U.S. Air Force F-22 Raptor assigned to the 90th Fighter Squadron, 3rd Wing, are prepared to deploy to the U.S. Central Command area of responsibility at Joint Base Elmendorf-Richardson, Alaska, Aug. 6, 2024. U.S. Air Force photo by Senior Airman Julia Lebens

“If you’re going to a place that is not fully established, we have to lift and shift so the entire wing apparatus is going to be able to employ from there. So that is a mindset shift [to] not just hunker down in one location,” Allvin said, using the recent large-scale Bamboo Eagle exercise across the West Coast and Pacific as an example. “You actually have to be able to go between the hub and the spokes.”
 
The Air Force motto of “Airpower, Anytime, Anywhere” is emblazoned in massive letters on the corridor leading to Allvin’s office. New Expeditionary Air Base units are just one of the ways the service is adapting to project power against China, Russia, and other future threats.

It is further restructuring how it deploys forces with new “units of action” that are designed to function as a cohesive force in dispersed locations. It has rethought how it generates forces for anticipated deployments so Airmen are not rushed forward in a crisis, opting for a model called AFFORGEN in which Airmen have six-month cycles to reset, prepare, train, and deploy.
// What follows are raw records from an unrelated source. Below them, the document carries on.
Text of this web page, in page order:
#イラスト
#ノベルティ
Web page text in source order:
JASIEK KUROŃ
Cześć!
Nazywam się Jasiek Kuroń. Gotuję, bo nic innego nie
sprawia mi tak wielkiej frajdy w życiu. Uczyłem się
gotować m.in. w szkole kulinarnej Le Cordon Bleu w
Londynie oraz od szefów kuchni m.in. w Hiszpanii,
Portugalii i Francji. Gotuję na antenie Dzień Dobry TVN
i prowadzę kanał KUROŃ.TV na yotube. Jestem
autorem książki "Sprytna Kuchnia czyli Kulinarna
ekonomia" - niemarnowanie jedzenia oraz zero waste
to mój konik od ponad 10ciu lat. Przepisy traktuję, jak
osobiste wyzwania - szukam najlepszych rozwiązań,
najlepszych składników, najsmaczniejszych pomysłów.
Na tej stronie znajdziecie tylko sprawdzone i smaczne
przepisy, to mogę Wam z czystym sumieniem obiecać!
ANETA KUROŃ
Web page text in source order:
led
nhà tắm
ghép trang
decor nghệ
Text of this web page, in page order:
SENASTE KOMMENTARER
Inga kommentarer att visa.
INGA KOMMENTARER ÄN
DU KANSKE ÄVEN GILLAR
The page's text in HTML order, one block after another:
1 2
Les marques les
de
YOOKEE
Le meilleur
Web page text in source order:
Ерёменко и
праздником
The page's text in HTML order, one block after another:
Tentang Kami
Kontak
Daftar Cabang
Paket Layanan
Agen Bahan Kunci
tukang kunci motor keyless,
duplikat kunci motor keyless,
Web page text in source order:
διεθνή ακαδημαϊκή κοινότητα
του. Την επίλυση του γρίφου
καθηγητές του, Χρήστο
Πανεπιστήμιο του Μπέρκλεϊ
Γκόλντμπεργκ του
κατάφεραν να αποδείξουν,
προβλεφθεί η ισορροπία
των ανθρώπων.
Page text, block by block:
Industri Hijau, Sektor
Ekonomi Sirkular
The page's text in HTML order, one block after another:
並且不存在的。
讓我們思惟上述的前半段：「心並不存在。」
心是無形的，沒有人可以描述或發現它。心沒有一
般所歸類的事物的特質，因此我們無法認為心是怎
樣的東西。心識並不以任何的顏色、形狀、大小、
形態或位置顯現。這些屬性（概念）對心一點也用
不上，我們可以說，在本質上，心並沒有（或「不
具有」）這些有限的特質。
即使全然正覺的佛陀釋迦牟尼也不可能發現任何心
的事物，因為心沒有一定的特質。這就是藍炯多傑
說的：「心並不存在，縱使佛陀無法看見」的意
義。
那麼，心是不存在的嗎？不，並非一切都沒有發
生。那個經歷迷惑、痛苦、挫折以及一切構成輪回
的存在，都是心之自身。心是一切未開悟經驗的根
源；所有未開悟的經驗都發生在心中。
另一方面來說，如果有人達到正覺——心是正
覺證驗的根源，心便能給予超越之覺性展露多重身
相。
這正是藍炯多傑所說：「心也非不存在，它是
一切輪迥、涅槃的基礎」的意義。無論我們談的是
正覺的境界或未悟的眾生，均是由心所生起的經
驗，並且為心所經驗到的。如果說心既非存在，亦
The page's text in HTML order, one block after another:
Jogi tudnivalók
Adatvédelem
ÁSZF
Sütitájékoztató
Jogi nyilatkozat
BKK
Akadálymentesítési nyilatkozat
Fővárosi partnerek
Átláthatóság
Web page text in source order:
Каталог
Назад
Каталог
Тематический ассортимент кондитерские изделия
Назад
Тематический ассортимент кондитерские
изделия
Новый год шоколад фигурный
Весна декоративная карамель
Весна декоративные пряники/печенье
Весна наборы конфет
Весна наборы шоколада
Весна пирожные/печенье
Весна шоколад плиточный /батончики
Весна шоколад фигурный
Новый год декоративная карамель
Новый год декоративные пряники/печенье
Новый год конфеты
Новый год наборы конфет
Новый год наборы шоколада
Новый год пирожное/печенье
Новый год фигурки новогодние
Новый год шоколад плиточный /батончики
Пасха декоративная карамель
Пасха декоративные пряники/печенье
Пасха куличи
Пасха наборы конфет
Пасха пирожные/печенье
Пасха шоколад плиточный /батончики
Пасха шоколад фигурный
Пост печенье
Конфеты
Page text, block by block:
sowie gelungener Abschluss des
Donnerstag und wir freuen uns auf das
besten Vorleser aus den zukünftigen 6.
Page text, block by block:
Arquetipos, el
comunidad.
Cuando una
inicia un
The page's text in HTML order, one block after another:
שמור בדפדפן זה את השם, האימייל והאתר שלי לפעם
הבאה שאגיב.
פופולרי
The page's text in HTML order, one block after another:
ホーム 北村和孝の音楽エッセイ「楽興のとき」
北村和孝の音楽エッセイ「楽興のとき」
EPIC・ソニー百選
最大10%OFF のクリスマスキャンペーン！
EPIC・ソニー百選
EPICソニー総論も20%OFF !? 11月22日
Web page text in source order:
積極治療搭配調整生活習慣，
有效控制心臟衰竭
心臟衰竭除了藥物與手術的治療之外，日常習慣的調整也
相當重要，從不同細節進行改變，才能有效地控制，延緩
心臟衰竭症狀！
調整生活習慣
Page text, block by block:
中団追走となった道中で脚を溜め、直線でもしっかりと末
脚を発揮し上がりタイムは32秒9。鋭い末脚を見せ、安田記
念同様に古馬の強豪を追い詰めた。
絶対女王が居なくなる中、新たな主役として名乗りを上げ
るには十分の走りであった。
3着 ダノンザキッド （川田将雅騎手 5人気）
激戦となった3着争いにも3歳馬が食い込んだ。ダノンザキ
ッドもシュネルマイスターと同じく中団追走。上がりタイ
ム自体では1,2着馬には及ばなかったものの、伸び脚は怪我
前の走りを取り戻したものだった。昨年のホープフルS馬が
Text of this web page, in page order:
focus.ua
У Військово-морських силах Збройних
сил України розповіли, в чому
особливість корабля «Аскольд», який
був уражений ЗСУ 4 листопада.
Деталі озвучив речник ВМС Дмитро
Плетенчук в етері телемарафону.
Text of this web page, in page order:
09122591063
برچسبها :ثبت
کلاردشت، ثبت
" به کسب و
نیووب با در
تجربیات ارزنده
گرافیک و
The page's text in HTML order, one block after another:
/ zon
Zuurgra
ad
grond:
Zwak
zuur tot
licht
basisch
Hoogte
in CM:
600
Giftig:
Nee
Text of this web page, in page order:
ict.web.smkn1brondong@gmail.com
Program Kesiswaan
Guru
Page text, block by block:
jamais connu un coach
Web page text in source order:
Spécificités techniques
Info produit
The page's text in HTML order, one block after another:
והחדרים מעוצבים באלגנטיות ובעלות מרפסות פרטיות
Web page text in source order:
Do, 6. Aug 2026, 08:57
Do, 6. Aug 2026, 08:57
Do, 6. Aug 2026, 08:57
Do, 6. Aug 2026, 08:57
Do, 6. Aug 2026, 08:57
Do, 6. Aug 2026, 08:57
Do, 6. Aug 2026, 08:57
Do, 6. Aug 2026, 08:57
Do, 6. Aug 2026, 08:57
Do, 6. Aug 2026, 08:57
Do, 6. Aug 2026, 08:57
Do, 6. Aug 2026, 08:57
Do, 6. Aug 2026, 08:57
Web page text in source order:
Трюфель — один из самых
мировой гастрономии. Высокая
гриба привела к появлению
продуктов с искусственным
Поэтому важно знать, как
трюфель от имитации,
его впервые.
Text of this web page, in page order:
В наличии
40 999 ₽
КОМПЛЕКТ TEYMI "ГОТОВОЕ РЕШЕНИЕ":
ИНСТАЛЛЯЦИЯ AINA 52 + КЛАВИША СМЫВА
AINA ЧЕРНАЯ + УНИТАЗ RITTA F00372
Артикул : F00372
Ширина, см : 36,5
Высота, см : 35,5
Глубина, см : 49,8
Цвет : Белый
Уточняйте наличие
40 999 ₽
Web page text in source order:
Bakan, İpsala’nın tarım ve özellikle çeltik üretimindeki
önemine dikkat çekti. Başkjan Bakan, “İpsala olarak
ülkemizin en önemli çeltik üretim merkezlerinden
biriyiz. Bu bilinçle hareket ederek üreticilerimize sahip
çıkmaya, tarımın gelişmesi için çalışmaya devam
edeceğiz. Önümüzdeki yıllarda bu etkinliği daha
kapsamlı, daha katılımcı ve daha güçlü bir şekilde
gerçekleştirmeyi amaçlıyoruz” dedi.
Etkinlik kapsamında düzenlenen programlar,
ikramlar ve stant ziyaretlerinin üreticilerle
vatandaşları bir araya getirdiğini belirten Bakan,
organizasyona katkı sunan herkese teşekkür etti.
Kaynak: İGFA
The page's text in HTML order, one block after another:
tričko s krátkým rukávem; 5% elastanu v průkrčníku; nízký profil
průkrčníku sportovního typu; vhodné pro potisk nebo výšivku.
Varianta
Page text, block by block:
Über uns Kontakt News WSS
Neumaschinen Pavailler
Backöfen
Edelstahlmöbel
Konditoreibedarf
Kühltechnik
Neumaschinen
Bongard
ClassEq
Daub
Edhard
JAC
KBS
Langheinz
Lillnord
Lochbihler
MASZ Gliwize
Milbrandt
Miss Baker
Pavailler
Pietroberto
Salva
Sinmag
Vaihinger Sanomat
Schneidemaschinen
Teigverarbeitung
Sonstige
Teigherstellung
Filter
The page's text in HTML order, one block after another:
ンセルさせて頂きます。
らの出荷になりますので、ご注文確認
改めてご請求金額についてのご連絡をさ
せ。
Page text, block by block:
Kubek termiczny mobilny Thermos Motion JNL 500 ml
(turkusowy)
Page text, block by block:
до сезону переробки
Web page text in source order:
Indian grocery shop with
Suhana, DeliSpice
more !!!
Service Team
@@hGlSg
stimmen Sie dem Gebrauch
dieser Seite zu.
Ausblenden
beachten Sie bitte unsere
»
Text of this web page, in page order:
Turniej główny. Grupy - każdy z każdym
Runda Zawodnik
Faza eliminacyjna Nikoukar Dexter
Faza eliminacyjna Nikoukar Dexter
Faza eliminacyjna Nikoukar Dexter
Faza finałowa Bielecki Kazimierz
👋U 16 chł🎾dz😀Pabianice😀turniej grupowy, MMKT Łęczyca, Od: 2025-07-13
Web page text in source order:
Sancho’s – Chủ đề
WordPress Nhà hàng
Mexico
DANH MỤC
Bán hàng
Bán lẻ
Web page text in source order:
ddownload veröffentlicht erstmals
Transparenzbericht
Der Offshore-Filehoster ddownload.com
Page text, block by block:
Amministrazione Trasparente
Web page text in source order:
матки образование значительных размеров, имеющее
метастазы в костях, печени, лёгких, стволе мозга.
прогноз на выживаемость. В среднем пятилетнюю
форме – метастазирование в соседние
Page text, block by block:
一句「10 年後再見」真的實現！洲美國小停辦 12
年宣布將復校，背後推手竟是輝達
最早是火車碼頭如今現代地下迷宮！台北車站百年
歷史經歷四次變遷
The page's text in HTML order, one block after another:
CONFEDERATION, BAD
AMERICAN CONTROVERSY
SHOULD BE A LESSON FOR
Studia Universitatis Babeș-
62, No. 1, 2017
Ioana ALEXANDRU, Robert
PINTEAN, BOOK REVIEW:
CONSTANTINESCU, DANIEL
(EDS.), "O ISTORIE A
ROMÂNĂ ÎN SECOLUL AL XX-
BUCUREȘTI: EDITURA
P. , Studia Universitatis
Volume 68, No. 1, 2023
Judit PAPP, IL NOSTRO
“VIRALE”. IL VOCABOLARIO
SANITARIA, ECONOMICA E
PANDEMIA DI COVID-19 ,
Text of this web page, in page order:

A U.S. Air Force F-22 Raptor, deployed from 3rd Wing, lands at RAF Lakenheath, U.K., Aug. 6, 2024. U.S. Air Force photo by Airman 1st Class Alexander Vasquez

“We organized our Air Force to be as flexible as possible, break it up into as many small little things as we can, and deploy,” Vice Chief of Staff of the Air Force Gen. James C. Slife told Air & Space Forces Magazine last year. “We’re in a different strategic environment now.”

The first Airmen to experience XABs and AFFORGEN deployed at roughly the same time as Hamas’s Oct. 7 attack on Israel, which killed 1,200 people and took 250 hostages. The subsequent upheaval in the Middle East has led to over 180 attacks on U.S. troops in the region, including a drone attack that killed three Soliders in Jordan in January.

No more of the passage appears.